# RECORDS PROVIDED:

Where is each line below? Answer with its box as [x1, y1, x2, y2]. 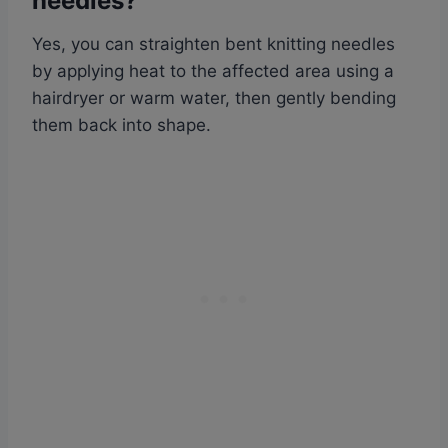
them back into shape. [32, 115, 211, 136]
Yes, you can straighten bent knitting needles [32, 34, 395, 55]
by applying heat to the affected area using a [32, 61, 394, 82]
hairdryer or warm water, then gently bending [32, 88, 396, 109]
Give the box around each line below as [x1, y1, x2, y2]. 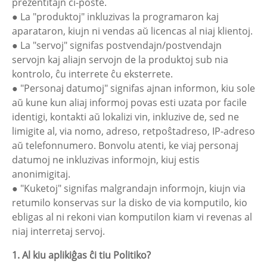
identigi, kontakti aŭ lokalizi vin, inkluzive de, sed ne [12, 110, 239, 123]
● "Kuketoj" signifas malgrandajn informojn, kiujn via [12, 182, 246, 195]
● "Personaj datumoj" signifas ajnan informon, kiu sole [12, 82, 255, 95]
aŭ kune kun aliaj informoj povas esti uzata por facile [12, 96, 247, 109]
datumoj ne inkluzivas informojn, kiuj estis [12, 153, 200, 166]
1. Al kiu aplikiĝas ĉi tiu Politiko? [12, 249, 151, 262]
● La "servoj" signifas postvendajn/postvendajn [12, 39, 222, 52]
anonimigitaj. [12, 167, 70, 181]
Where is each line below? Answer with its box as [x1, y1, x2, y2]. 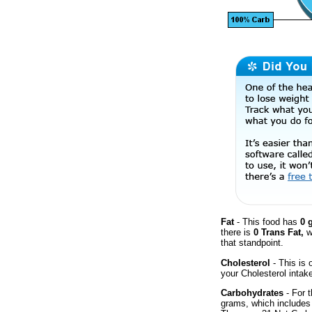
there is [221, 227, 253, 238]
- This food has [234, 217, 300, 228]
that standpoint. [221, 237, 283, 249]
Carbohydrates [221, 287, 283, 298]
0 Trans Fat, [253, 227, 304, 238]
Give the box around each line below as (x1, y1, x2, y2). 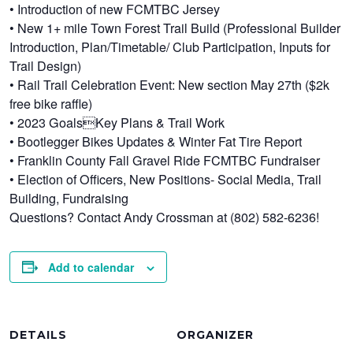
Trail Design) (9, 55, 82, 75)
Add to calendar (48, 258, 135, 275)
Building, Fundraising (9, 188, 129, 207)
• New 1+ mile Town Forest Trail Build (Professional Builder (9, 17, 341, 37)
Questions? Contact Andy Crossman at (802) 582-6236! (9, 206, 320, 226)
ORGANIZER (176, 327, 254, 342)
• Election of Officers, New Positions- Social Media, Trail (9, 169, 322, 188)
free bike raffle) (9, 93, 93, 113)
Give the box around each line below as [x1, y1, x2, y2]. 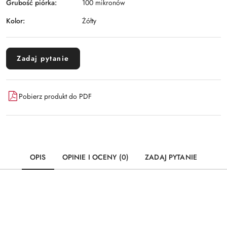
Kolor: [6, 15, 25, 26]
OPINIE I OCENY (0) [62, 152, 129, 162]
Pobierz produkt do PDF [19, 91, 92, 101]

==

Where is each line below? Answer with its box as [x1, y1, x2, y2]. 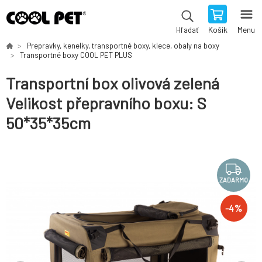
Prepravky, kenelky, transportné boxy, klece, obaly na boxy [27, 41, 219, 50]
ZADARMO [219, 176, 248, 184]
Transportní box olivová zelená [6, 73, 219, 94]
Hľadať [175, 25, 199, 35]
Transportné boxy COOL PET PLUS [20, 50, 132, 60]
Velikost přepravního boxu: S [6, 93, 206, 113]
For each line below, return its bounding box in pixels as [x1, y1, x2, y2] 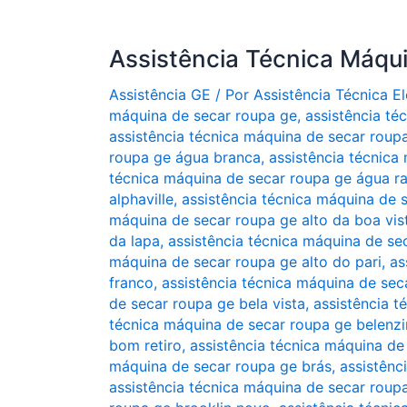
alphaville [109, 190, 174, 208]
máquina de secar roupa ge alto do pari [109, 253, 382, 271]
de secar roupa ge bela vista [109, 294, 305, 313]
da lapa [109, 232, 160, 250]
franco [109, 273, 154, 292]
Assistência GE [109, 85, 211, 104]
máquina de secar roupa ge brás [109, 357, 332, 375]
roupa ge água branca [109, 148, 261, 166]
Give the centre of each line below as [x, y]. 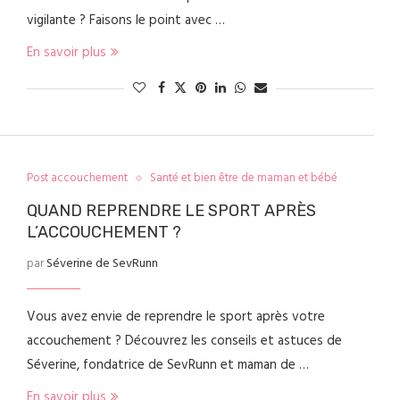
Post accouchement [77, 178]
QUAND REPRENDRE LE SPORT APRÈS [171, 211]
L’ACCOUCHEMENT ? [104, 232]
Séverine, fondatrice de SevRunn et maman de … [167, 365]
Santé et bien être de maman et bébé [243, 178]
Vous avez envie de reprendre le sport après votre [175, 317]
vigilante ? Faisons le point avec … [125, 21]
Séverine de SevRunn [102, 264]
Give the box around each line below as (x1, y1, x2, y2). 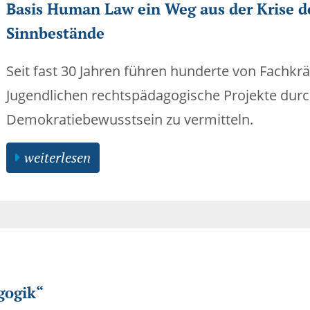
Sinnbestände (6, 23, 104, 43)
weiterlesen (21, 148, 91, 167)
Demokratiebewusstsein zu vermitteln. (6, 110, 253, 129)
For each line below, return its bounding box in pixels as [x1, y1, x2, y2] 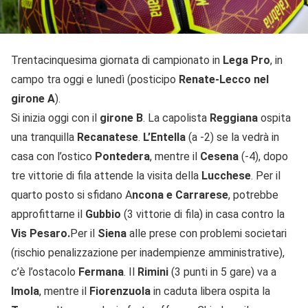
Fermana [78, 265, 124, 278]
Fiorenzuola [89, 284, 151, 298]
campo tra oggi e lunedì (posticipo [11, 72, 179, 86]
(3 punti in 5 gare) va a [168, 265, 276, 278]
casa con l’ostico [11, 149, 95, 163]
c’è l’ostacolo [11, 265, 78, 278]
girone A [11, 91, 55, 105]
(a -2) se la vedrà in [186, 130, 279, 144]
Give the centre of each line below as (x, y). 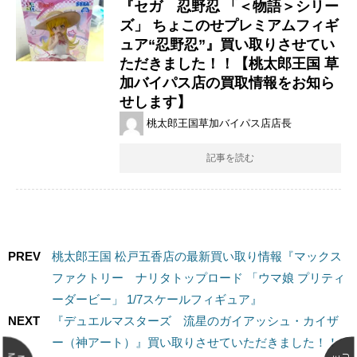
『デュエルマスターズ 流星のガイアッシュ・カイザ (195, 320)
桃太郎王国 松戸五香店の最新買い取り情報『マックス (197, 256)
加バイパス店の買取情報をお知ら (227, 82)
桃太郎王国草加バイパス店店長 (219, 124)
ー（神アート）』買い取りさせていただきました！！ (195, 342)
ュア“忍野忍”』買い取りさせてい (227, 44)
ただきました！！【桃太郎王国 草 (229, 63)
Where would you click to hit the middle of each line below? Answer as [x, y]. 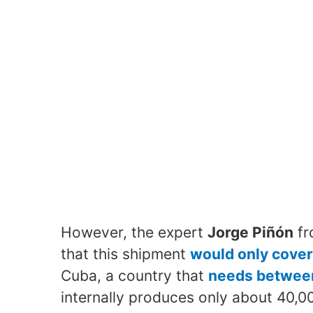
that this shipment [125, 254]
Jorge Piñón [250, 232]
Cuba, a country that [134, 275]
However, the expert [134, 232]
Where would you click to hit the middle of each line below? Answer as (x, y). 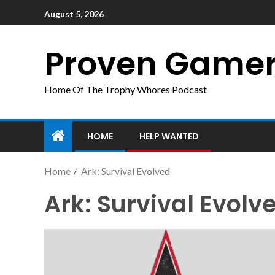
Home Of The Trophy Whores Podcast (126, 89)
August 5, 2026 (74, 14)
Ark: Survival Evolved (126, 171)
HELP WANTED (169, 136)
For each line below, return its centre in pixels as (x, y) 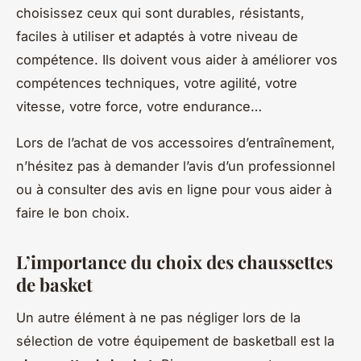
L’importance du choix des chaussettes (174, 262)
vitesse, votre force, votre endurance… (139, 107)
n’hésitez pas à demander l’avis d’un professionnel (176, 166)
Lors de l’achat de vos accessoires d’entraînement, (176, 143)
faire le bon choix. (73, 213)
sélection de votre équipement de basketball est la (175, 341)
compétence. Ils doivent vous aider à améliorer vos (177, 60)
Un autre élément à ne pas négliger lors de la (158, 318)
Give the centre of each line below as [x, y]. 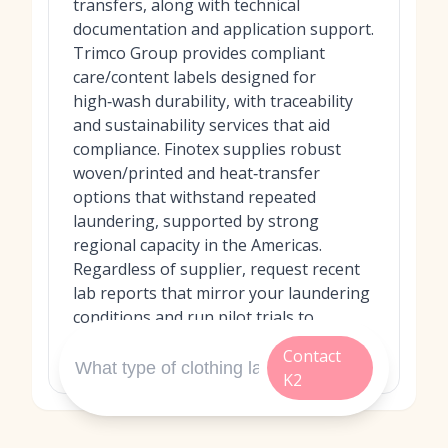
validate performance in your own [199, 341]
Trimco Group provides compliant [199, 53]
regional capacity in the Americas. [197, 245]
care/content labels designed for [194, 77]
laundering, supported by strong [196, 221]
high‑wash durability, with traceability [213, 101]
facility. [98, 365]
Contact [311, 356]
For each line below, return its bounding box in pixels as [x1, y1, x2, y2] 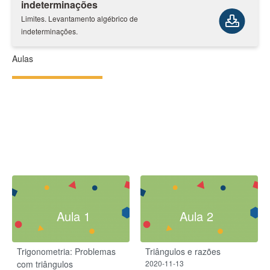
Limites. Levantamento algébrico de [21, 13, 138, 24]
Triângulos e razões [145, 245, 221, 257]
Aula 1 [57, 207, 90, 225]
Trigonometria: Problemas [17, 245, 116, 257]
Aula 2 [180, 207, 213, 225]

# EXERCISE PROMPT:
Go through the listing, find each line with the word "SevRunn", and copy it.

# REPLY TO THE EXERCISE:
Séverine, fondatrice de SevRunn et maman de … [167, 365]
Séverine de SevRunn [102, 264]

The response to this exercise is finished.